Problem statement.
When you copy the entries, keep every word exactly as it is and drop the images.

----- Data records

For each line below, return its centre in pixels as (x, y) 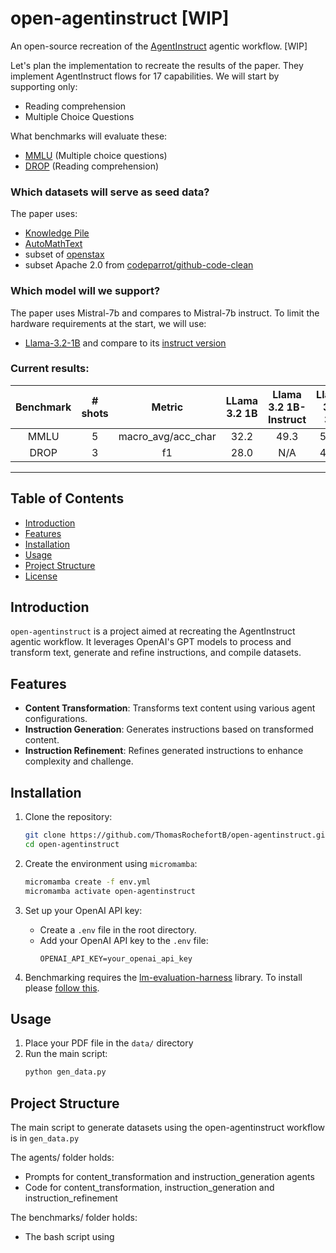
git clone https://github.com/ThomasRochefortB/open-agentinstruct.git (177, 835)
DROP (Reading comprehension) (92, 166)
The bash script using (69, 1237)
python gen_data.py (65, 1072)
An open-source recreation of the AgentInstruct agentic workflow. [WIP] (159, 46)
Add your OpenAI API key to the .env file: (124, 940)
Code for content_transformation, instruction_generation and (149, 1188)
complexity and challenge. (79, 761)
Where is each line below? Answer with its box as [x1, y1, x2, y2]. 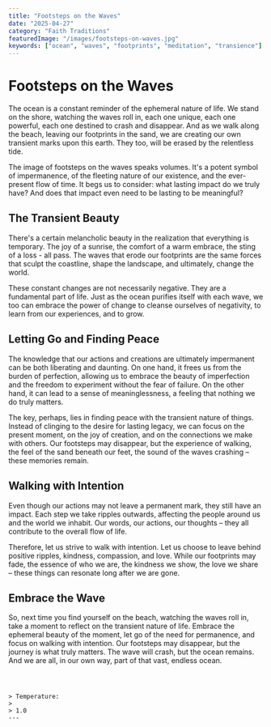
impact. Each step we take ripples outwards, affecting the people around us [8, 509, 260, 519]
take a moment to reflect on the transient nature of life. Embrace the [8, 621, 235, 631]
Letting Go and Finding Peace [8, 333, 160, 346]
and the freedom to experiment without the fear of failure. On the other [8, 380, 244, 389]
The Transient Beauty [8, 211, 120, 225]
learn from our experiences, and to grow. [8, 308, 145, 318]
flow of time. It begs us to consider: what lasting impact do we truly [36, 180, 260, 189]
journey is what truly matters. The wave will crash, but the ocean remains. [8, 647, 255, 657]
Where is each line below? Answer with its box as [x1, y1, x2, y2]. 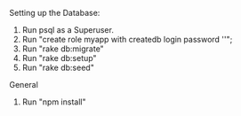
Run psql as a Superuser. [21, 25, 114, 35]
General [9, 80, 38, 89]
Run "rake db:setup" [21, 53, 97, 63]
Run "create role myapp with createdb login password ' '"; [21, 35, 233, 44]
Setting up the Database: [9, 8, 100, 18]
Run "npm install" [21, 97, 86, 107]
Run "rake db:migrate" [21, 43, 104, 54]
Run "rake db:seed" [21, 62, 95, 73]
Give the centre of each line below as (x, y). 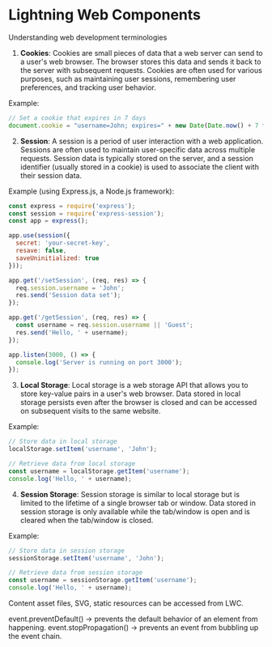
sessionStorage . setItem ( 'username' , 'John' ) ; (86, 558)
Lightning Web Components (104, 15)
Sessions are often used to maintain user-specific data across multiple (138, 149)
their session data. (51, 175)
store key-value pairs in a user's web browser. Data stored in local (130, 394)
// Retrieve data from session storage (76, 573)
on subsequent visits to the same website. (90, 411)
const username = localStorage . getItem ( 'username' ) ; (99, 471)

----------

Finished task.
For each line below, return its centre in pixels as (x, y) 
git clone https://github.com/ThomasRochefortB/open-agentinstruct.git (177, 835)
DROP (Reading comprehension) (92, 166)
The bash script using (69, 1237)
python gen_data.py (65, 1072)
An open-source recreation of the AgentInstruct agentic workflow. [WIP] (159, 46)
Add your OpenAI API key to the .env file: (124, 940)
Code for content_transformation, instruction_generation and (149, 1188)
complexity and challenge. (79, 761)
Where is each line below? Answer with its box as [x1, y1, x2, y2]. 
impact. Each step we take ripples outwards, affecting the people around us [8, 509, 260, 519]
take a moment to reflect on the transient nature of life. Embrace the [8, 621, 235, 631]
Letting Go and Finding Peace [8, 333, 160, 346]
and the freedom to experiment without the fear of failure. On the other [8, 380, 244, 389]
The Transient Beauty [8, 211, 120, 225]
learn from our experiences, and to grow. [8, 308, 145, 318]
flow of time. It begs us to consider: what lasting impact do we truly [36, 180, 260, 189]
journey is what truly matters. The wave will crash, but the ocean remains. [8, 647, 255, 657]
Where is each line below? Answer with its box as [x1, y1, x2, y2]. 
Run psql as a Superuser. [21, 25, 114, 35]
General [9, 80, 38, 89]
Run "rake db:setup" [21, 53, 97, 63]
Run "create role myapp with createdb login password ' '"; [21, 35, 233, 44]
Setting up the Database: [9, 8, 100, 18]
Run "npm install" [21, 97, 86, 107]
Run "rake db:migrate" [21, 43, 104, 54]
Run "rake db:seed" [21, 62, 95, 73]
Give the centre of each line below as (x, y). 
sessionStorage . setItem ( 'username' , 'John' ) ; (86, 558)
Lightning Web Components (104, 15)
Sessions are often used to maintain user-specific data across multiple (138, 149)
their session data. (51, 175)
store key-value pairs in a user's web browser. Data stored in local (130, 394)
// Retrieve data from session storage (76, 573)
on subsequent visits to the same website. (90, 411)
const username = localStorage . getItem ( 'username' ) ; (99, 471)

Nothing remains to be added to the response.